### EXERCISE GOAL
Write out every entry below exactly as it appears. Pictures do not belong in the copy.

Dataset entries
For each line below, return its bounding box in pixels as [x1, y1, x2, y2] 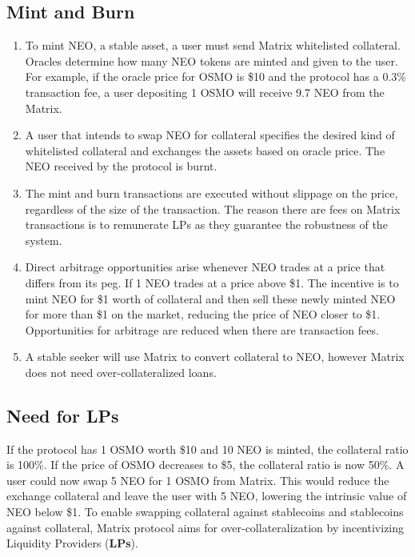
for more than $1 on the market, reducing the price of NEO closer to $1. [25, 306, 381, 323]
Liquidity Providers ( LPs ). [6, 535, 138, 551]
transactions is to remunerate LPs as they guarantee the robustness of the [25, 216, 388, 233]
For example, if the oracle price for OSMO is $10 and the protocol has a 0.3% [25, 68, 406, 85]
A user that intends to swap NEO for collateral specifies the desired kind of [25, 126, 395, 143]
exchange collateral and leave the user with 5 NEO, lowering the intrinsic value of [6, 487, 407, 504]
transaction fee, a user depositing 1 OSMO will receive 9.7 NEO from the [25, 83, 385, 100]
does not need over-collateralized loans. [25, 363, 217, 380]
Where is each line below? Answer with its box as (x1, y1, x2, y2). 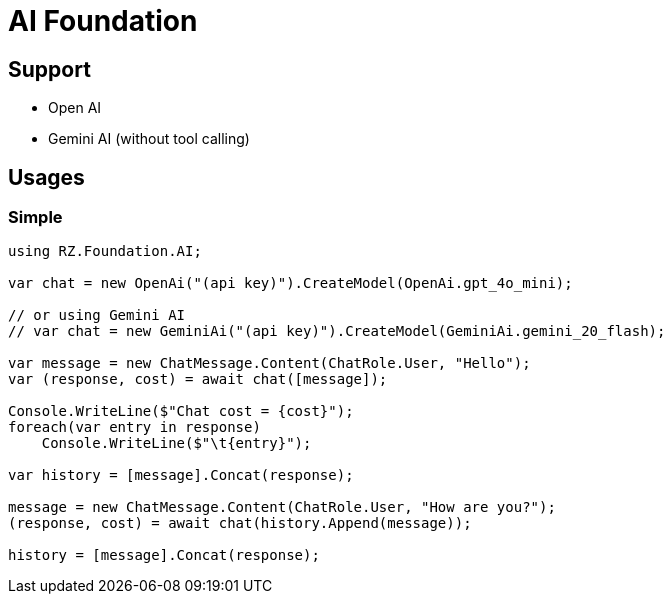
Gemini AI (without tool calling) (48, 130, 250, 148)
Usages (8, 164, 85, 190)
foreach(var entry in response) (8, 419, 261, 436)
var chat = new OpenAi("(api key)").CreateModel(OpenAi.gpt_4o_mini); (8, 275, 573, 292)
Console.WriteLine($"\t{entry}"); (41, 435, 312, 452)
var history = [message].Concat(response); (8, 467, 354, 484)
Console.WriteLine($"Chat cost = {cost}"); (8, 403, 354, 420)
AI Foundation (8, 4, 198, 38)
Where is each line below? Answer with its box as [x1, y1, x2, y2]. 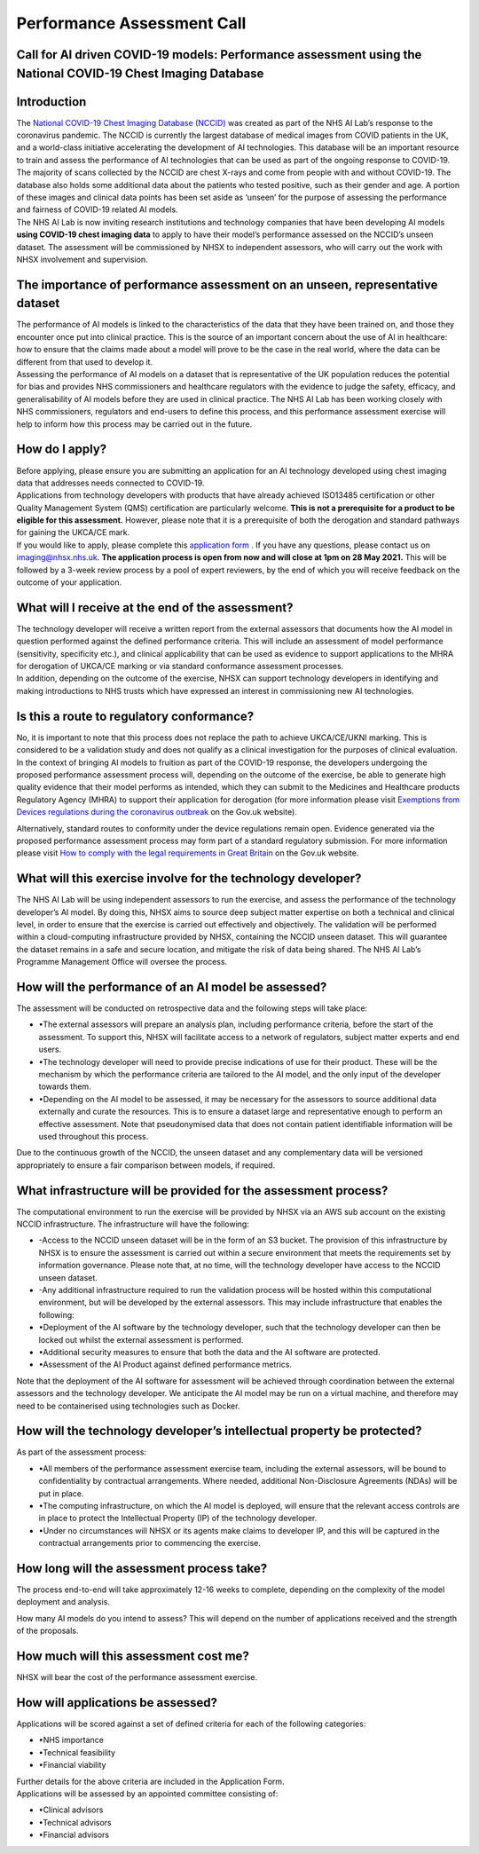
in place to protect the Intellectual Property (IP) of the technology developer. [38, 1513, 318, 1524]
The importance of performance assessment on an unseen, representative [16, 277, 438, 292]
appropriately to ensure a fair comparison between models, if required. [16, 1159, 275, 1171]
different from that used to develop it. [16, 356, 153, 367]
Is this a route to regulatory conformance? [16, 708, 255, 723]
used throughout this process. [38, 1131, 149, 1141]
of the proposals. [16, 1625, 79, 1637]
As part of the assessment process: [16, 1447, 146, 1457]
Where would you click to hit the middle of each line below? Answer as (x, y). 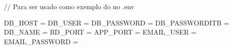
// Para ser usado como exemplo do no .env (69, 6)
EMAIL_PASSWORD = (41, 41)
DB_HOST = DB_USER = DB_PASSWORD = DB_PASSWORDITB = (116, 22)
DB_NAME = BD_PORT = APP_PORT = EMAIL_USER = (100, 32)
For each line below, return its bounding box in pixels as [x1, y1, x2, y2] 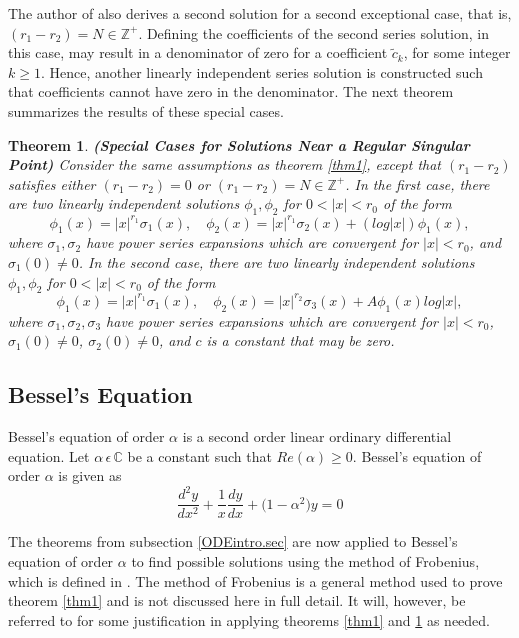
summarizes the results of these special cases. [8, 100, 284, 121]
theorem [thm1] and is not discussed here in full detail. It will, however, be [8, 590, 466, 611]
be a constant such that [127, 445, 272, 466]
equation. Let [8, 445, 90, 466]
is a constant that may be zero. [206, 330, 395, 351]
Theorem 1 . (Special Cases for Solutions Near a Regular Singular [8, 134, 470, 155]
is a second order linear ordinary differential [182, 426, 452, 447]
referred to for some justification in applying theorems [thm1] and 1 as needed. [8, 609, 490, 630]
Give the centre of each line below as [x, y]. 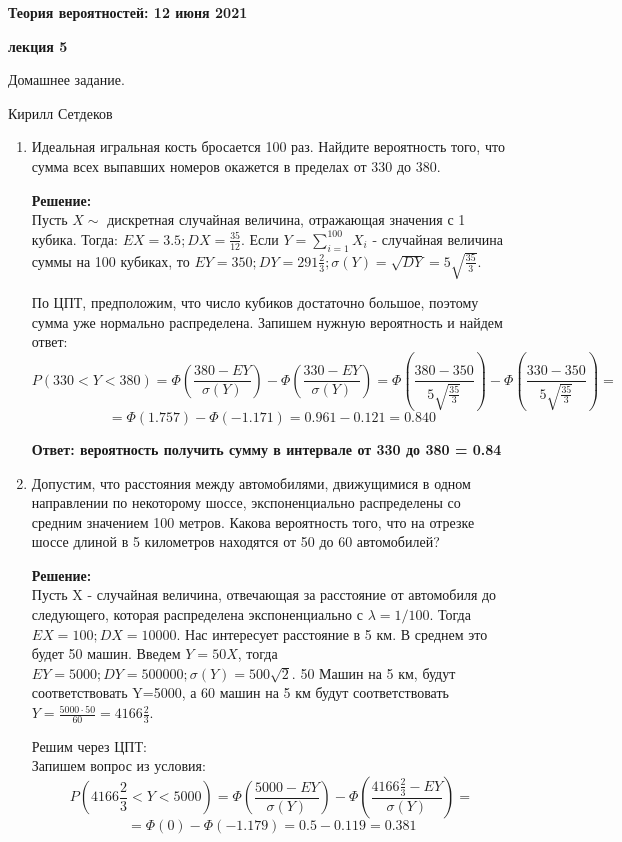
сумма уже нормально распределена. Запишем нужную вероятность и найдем [267, 321]
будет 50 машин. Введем [106, 653]
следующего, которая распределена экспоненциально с [197, 614]
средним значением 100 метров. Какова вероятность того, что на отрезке [253, 521]
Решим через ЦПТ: [89, 745]
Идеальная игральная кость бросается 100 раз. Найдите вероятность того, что [268, 146]
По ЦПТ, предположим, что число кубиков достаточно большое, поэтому [255, 302]
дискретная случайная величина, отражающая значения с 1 [286, 219]
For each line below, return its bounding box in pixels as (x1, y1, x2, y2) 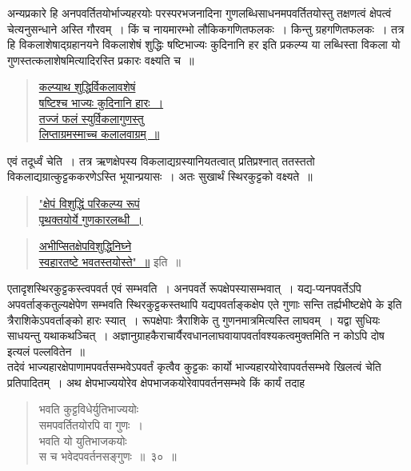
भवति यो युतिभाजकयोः (38, 432, 127, 449)
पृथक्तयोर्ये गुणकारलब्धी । (38, 210, 143, 227)
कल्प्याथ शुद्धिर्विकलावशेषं (38, 78, 136, 95)
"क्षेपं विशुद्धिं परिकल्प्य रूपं (38, 194, 140, 211)
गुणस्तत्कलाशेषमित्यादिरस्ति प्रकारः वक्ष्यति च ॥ (7, 51, 194, 68)
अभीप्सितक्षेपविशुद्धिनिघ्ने (38, 237, 132, 254)
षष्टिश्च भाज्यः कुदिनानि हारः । (38, 94, 164, 110)
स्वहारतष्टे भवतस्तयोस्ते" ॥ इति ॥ (38, 253, 181, 269)
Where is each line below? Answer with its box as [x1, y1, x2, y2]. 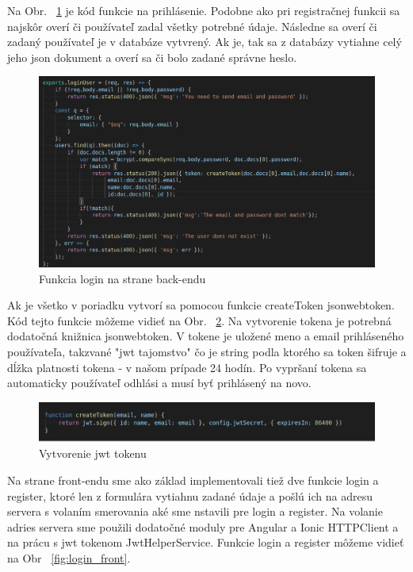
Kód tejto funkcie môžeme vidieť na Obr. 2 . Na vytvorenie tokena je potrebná [7, 312, 392, 328]
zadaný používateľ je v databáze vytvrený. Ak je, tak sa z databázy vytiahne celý [7, 33, 402, 50]
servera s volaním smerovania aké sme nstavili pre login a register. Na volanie [7, 503, 383, 520]
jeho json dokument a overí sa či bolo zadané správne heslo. [7, 48, 297, 65]
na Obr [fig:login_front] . [7, 550, 131, 566]
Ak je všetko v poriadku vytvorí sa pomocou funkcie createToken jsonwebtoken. [7, 297, 395, 313]
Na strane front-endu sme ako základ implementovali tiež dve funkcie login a [7, 472, 379, 489]
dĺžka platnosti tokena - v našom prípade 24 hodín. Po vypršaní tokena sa [7, 359, 367, 375]
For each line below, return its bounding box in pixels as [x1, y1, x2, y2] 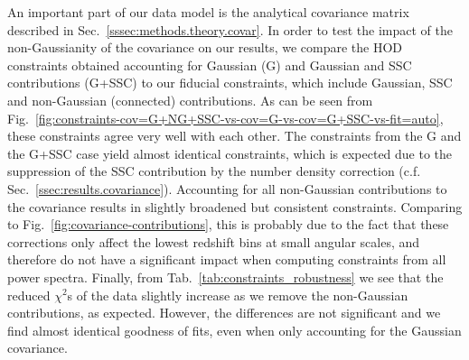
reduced [7, 285, 51, 304]
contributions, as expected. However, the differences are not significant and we [7, 303, 441, 322]
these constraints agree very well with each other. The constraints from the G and [7, 126, 462, 145]
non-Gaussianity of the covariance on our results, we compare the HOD [7, 38, 403, 57]
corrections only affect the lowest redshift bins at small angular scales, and [7, 232, 420, 251]
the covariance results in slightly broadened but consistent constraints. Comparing [7, 197, 463, 216]
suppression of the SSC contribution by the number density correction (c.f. [7, 162, 421, 180]
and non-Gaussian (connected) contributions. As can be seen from [7, 90, 373, 109]
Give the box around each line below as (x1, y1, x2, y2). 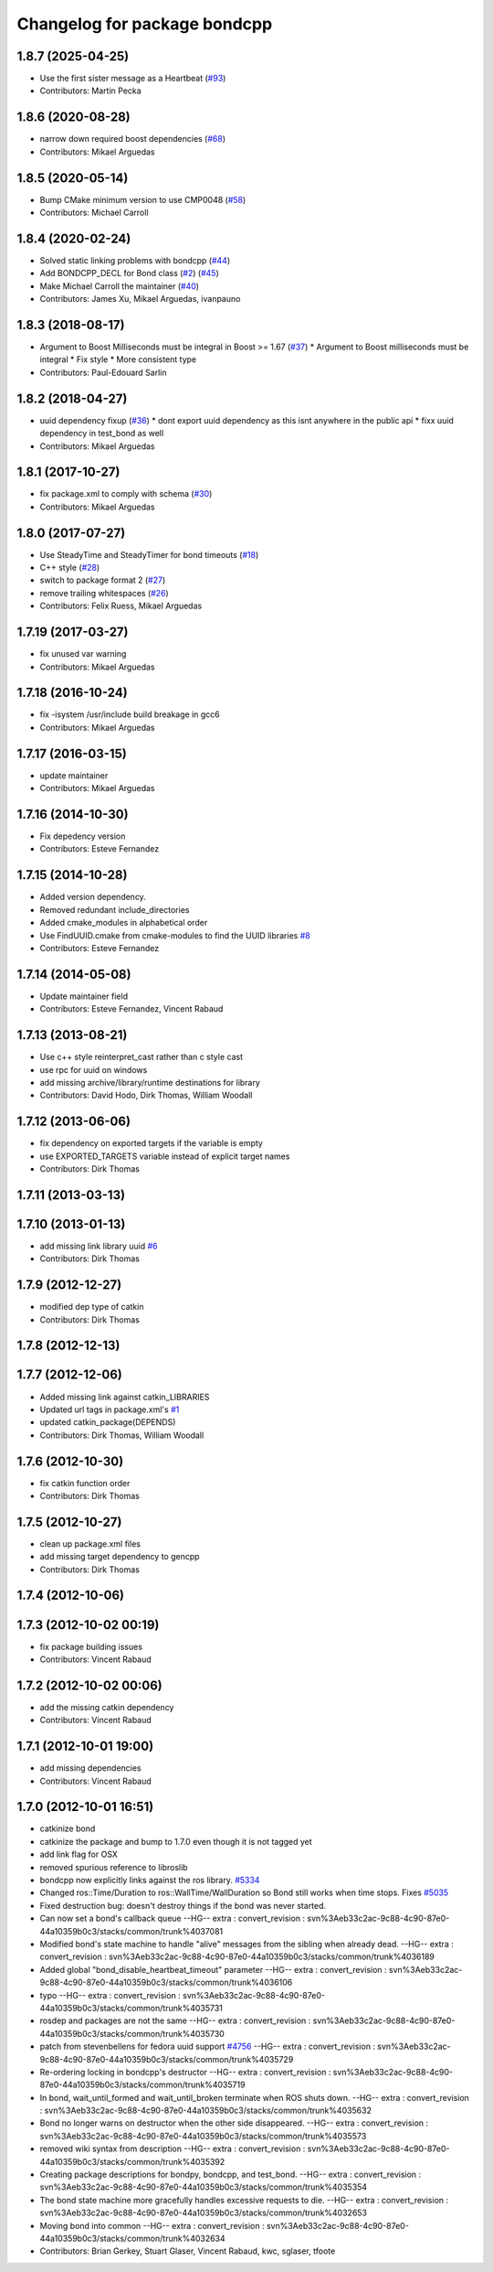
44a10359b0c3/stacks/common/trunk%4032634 (39, 2233, 226, 2244)
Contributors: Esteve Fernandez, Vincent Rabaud (39, 1003, 224, 1014)
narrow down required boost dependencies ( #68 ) (39, 134, 226, 145)
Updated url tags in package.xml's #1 (39, 1404, 180, 1415)
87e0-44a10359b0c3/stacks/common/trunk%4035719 (39, 2079, 246, 2090)
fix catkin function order (39, 1477, 131, 1488)
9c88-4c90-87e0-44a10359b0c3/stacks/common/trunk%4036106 (39, 1977, 293, 1988)
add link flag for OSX (39, 1849, 119, 1860)

### WRITTEN REPLY
For each line below, return its bounding box in pixels as [x1, y1, x2, y2] 
for more than $1 on the market, reducing the price of NEO closer to $1. [25, 306, 381, 323]
Liquidity Providers ( LPs ). [6, 535, 138, 551]
transactions is to remunerate LPs as they guarantee the robustness of the [25, 216, 388, 233]
For example, if the oracle price for OSMO is $10 and the protocol has a 0.3% [25, 68, 406, 85]
A user that intends to swap NEO for collateral specifies the desired kind of [25, 126, 395, 143]
exchange collateral and leave the user with 5 NEO, lowering the intrinsic value of [6, 487, 407, 504]
transaction fee, a user depositing 1 OSMO will receive 9.7 NEO from the [25, 83, 385, 100]
does not need over-collateralized loans. [25, 363, 217, 380]
Where is each line below? Answer with its box as (x1, y1, x2, y2). 
Gemini AI (without tool calling) (48, 130, 250, 148)
Usages (8, 164, 85, 190)
foreach(var entry in response) (8, 419, 261, 436)
var chat = new OpenAi("(api key)").CreateModel(OpenAi.gpt_4o_mini); (8, 275, 573, 292)
Console.WriteLine($"\t{entry}"); (41, 435, 312, 452)
var history = [message].Concat(response); (8, 467, 354, 484)
Console.WriteLine($"Chat cost = {cost}"); (8, 403, 354, 420)
AI Foundation (8, 4, 198, 38)
Where is each line below? Answer with its box as [x1, y1, x2, y2]. 
in place to protect the Intellectual Property (IP) of the technology developer. [38, 1513, 318, 1524]
The importance of performance assessment on an unseen, representative [16, 277, 438, 292]
appropriately to ensure a fair comparison between models, if required. [16, 1159, 275, 1171]
different from that used to develop it. [16, 356, 153, 367]
Is this a route to regulatory conformance? [16, 708, 255, 723]
used throughout this process. [38, 1131, 149, 1141]
of the proposals. [16, 1625, 79, 1637]
As part of the assessment process: [16, 1447, 146, 1457]
Where would you click to hit the middle of each line below? Answer as (x, y). 
// Para ser usado como exemplo do no .env (69, 6)
EMAIL_PASSWORD = (41, 41)
DB_HOST = DB_USER = DB_PASSWORD = DB_PASSWORDITB = (116, 22)
DB_NAME = BD_PORT = APP_PORT = EMAIL_USER = (100, 32)
For each line below, return its bounding box in pixels as [x1, y1, x2, y2] 
summarizes the results of these special cases. [8, 100, 284, 121]
theorem [thm1] and is not discussed here in full detail. It will, however, be [8, 590, 466, 611]
be a constant such that [127, 445, 272, 466]
equation. Let [8, 445, 90, 466]
is a constant that may be zero. [206, 330, 395, 351]
Theorem 1 . (Special Cases for Solutions Near a Regular Singular [8, 134, 470, 155]
is a second order linear ordinary differential [182, 426, 452, 447]
referred to for some justification in applying theorems [thm1] and 1 as needed. [8, 609, 490, 630]
Give the centre of each line below as [x, y]. 
сумма уже нормально распределена. Запишем нужную вероятность и найдем [267, 321]
будет 50 машин. Введем [106, 653]
следующего, которая распределена экспоненциально с [197, 614]
средним значением 100 метров. Какова вероятность того, что на отрезке [253, 521]
Решим через ЦПТ: [89, 745]
Идеальная игральная кость бросается 100 раз. Найдите вероятность того, что [268, 146]
По ЦПТ, предположим, что число кубиков достаточно большое, поэтому [255, 302]
дискретная случайная величина, отражающая значения с 1 [286, 219]
For each line below, return its bounding box in pixels as (x1, y1, x2, y2) 
भवति यो युतिभाजकयोः (38, 432, 127, 449)
पृथक्तयोर्ये गुणकारलब्धी । (38, 210, 143, 227)
कल्प्याथ शुद्धिर्विकलावशेषं (38, 78, 136, 95)
"क्षेपं विशुद्धिं परिकल्प्य रूपं (38, 194, 140, 211)
गुणस्तत्कलाशेषमित्यादिरस्ति प्रकारः वक्ष्यति च ॥ (7, 51, 194, 68)
अभीप्सितक्षेपविशुद्धिनिघ्ने (38, 237, 132, 254)
षष्टिश्च भाज्यः कुदिनानि हारः । (38, 94, 164, 110)
स्वहारतष्टे भवतस्तयोस्ते" ॥ इति ॥ (38, 253, 181, 269)
Where is each line below? Answer with its box as [x1, y1, x2, y2]. 
Kód tejto funkcie môžeme vidieť na Obr. 2 . Na vytvorenie tokena je potrebná [7, 312, 392, 328]
zadaný používateľ je v databáze vytvrený. Ak je, tak sa z databázy vytiahne celý [7, 33, 402, 50]
servera s volaním smerovania aké sme nstavili pre login a register. Na volanie [7, 503, 383, 520]
jeho json dokument a overí sa či bolo zadané správne heslo. [7, 48, 297, 65]
na Obr [fig:login_front] . [7, 550, 131, 566]
Ak je všetko v poriadku vytvorí sa pomocou funkcie createToken jsonwebtoken. [7, 297, 395, 313]
Na strane front-endu sme ako základ implementovali tiež dve funkcie login a [7, 472, 379, 489]
dĺžka platnosti tokena - v našom prípade 24 hodín. Po vypršaní tokena sa [7, 359, 367, 375]
For each line below, return its bounding box in pixels as [x1, y1, x2, y2] 
reduced [7, 285, 51, 304]
contributions, as expected. However, the differences are not significant and we [7, 303, 441, 322]
these constraints agree very well with each other. The constraints from the G and [7, 126, 462, 145]
non-Gaussianity of the covariance on our results, we compare the HOD [7, 38, 403, 57]
corrections only affect the lowest redshift bins at small angular scales, and [7, 232, 420, 251]
the covariance results in slightly broadened but consistent constraints. Comparing [7, 197, 463, 216]
suppression of the SSC contribution by the number density correction (c.f. [7, 162, 421, 180]
and non-Gaussian (connected) contributions. As can be seen from [7, 90, 373, 109]
Give the box around each line below as (x1, y1, x2, y2). 
44a10359b0c3/stacks/common/trunk%4032634 (39, 2233, 226, 2244)
Contributors: Esteve Fernandez, Vincent Rabaud (39, 1003, 224, 1014)
narrow down required boost dependencies ( #68 ) (39, 134, 226, 145)
Updated url tags in package.xml's #1 (39, 1404, 180, 1415)
87e0-44a10359b0c3/stacks/common/trunk%4035719 (39, 2079, 246, 2090)
fix catkin function order (39, 1477, 131, 1488)
9c88-4c90-87e0-44a10359b0c3/stacks/common/trunk%4036106 (39, 1977, 293, 1988)
add link flag for OSX (39, 1849, 119, 1860)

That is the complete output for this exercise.